Vortex Wake Performance Enhancement

The vortex wake calculation involves $O(N^2)$ floating point operations where $N$ relates directly to the number of wake nodes and vortex elements used for representing the vortex wake and to compute the flow induction at the blade. This presents a computational problem that can slow down the simulation. To address this issue, it is possible to parallelise the computation, as the flow induction at each wake node is computed independently of other wake nodes. The user can select between two parallelisation options: a multithreading approach that uses multiple Central processing units (CPUs) and a Graphical Processing Unit (GPU).

Multithreading

CPUs have the following features to increase performance of computationally expensive calculations:

Increased number of cores (Multicore)
Widened SIMD registers (Vectorisation)

The vortex wake computational code has been updated for performance and appropriate compiler settings have been selected to take advantage of the aforementioned benefits in compute power. This allows the vortex wake calculations to attain a performance close to the peak theoretical performance of modern CPUs.

Open multi-processing (OpenMP) is an application programming interface used to define a series of threads within the calculation to perform operations in parallel. The vortex wake implementation in Bladed uses OpenMP and allows the user to use multiple CPU threads for the calculation. The number of threads used should not be greater than the number of CPU cores (including hyper-threaded cores) available on the hardware.
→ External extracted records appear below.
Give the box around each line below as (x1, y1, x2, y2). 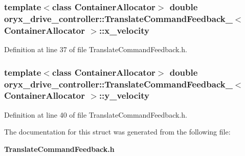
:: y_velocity (99, 89, 149, 102)
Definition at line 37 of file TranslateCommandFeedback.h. (4, 44, 187, 55)
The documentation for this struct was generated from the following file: (4, 126, 231, 137)
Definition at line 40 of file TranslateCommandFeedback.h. (4, 109, 187, 120)
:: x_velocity (99, 24, 149, 36)
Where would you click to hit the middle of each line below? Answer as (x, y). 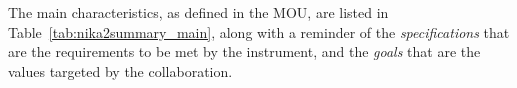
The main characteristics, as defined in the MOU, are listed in (198, 12)
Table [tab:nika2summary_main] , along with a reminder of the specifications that (259, 31)
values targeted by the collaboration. (120, 70)
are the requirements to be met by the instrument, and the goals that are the (244, 51)
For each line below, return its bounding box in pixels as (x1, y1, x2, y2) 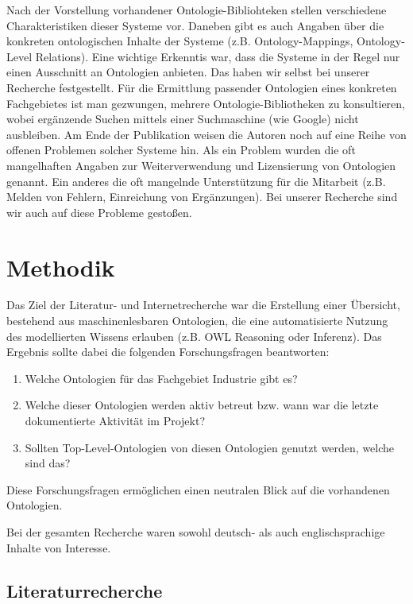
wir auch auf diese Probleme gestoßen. (6, 203, 192, 220)
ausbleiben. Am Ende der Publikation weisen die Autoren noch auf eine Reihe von (6, 126, 407, 142)
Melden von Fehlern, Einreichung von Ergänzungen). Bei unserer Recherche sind (6, 188, 398, 205)
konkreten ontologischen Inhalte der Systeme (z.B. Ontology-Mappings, (6, 33, 353, 49)
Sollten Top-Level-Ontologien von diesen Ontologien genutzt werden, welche (25, 439, 395, 455)
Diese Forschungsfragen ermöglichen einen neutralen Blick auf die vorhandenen (6, 481, 390, 498)
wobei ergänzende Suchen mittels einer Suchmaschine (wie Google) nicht (6, 110, 359, 127)
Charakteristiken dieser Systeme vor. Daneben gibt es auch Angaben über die (6, 17, 384, 33)
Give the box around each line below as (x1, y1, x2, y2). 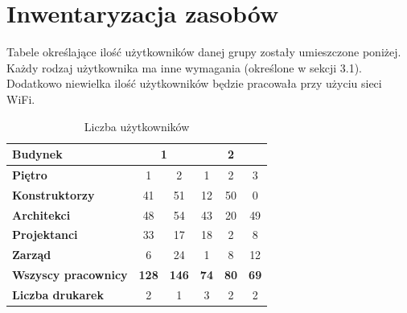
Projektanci (12, 226, 78, 243)
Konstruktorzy (12, 186, 95, 203)
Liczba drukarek (12, 286, 104, 303)
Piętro (12, 166, 47, 183)
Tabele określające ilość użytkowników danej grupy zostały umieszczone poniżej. (6, 43, 401, 60)
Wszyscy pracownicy (12, 266, 128, 283)
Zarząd (12, 246, 51, 263)
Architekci (12, 206, 71, 223)
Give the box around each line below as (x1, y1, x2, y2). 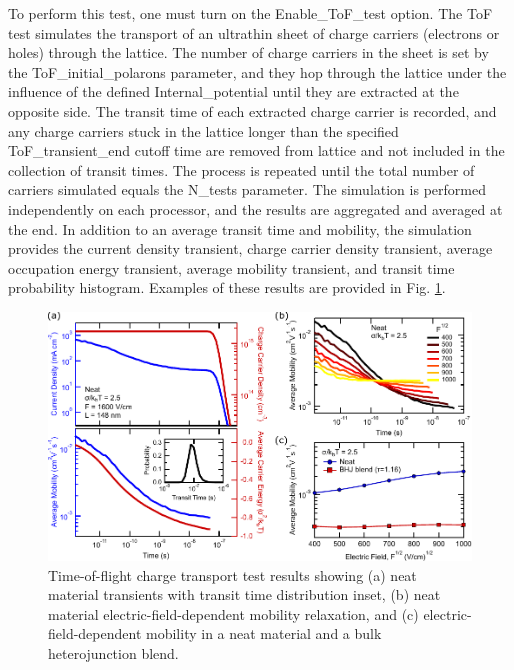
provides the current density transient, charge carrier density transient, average (8, 238, 493, 259)
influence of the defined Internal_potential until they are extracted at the (8, 81, 459, 102)
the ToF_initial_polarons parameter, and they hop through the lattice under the (8, 61, 507, 82)
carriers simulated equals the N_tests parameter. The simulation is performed (8, 179, 486, 200)
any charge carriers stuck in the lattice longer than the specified (8, 120, 399, 141)
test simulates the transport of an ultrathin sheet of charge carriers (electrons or (8, 22, 500, 43)
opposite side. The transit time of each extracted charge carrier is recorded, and (8, 100, 497, 121)
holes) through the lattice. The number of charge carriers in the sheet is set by (8, 42, 489, 63)
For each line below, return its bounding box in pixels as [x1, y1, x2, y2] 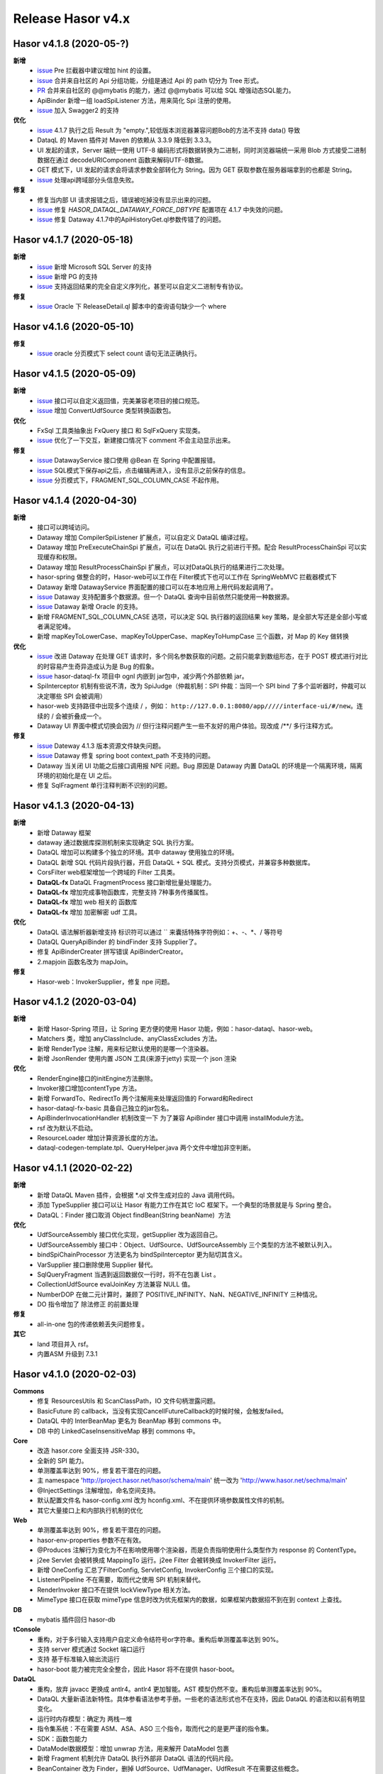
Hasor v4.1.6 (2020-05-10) [13, 320, 135, 333]
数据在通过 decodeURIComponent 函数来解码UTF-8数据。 [37, 155, 207, 164]
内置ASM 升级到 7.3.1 [37, 1350, 98, 1358]
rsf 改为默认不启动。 [37, 1123, 97, 1132]
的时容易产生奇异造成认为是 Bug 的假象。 [37, 662, 158, 671]
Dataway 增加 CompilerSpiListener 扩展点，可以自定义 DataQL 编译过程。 [37, 533, 252, 541]
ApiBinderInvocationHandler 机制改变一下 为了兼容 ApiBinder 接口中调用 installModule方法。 [37, 1114, 308, 1123]
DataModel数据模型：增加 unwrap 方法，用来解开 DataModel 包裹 [37, 1744, 230, 1753]

The code also takes advantage of vectorisation. An appropriate data layout and algorithm is implemented that can be vectorised by a vectorizing compiler. This enables multiple floating point operations and loading of contiguous data to occur simultaneously during the calculation.

Dispatch to GPU

The structure of induction calculations from a vortex wake is suited for application of a GPU due to the high number of similar but independent computations. The open standard OpenCL is a widely implemented framework to parallelize computations on graphics cards. Shifting the time consuming calculation of wake induction to the GPU allows for a significant speed up over the standard implementation as can be seen below.

Configuration file

The user can select the graphics card to be used by using a configuration file via the Bladed user interface. This is helpful when using machines that have multiple graphic cards, especially when spreading multiple simulations over different machines with different hardware components. This configuration file is to be located on the same absolute path on each computer and should name the preferred graphics card for the upcoming simulation.

This JSON file has a simple structure and should contain the name of a device. An example of such a file is given below:

{
  "gpu_selection": {
    "device_name": "NVIDIA T600 Laptop GPU"
  }
}

If no such file is provided or the file format is incorrect or contains the name of a non-existing device a default behaviour is implemented by choosing the first possible GPU. The names of all available devices are then reported to the user for future reference in the $ME file. The chosen device (whether default or selected) will be reported there as well.

Note

GPU based vortex wake implementation is designed to work on Nvidia graphics cards only and is tested and verified only for those.

Comparison of computational efficiency

Figure 1 shows the relative performances of four different simulations. One uses the BEM method while the other three use the vortex wake with different performance enhancement methods and settings. The three cases considered are single-threaded CPU (no performance enhancement), multithreaded CPU and GPU. The BEM method runs in about real-time, faster than any vortex wake run. Note that the performance of the vortex wake method scales with the number of blade stations. Increasing the number of threads on vortex wake runs improves the CPU performance significantly, yet the GPU algorithm provides the best performance in this case.

Figure 2 shows similar data based on the number of simultaneous runs using Batch. As the number of simulations increases the simulation time grows at an increasing rate because the hardware is required to switch between simulations. The overall time taken for these simulations is still lower compared to running them sequentially. If too many calculations are run in parallel the user may find there is no improvement to the overall time taken to complete a number of simulations relative to running the calculations in series.

Performance benchmark using different models — Figure 1: Performance benchmark of the vortex wake computations with different computational acceleration methods. The calculations were done for the IEA 22 MW RWT (55 blade stations) over 10 minutes of simulations.

Performance benchmark in Batch calculations — Figure 2: Performance benchmark of the vortex wake computations when running multiple instances of calculations in Bladed Batch. The tests were done on the floating IEA 15 MW RWT with 51 blade stations. The expected performance scale lines connecting different bars are added as a rough estimate about the trend.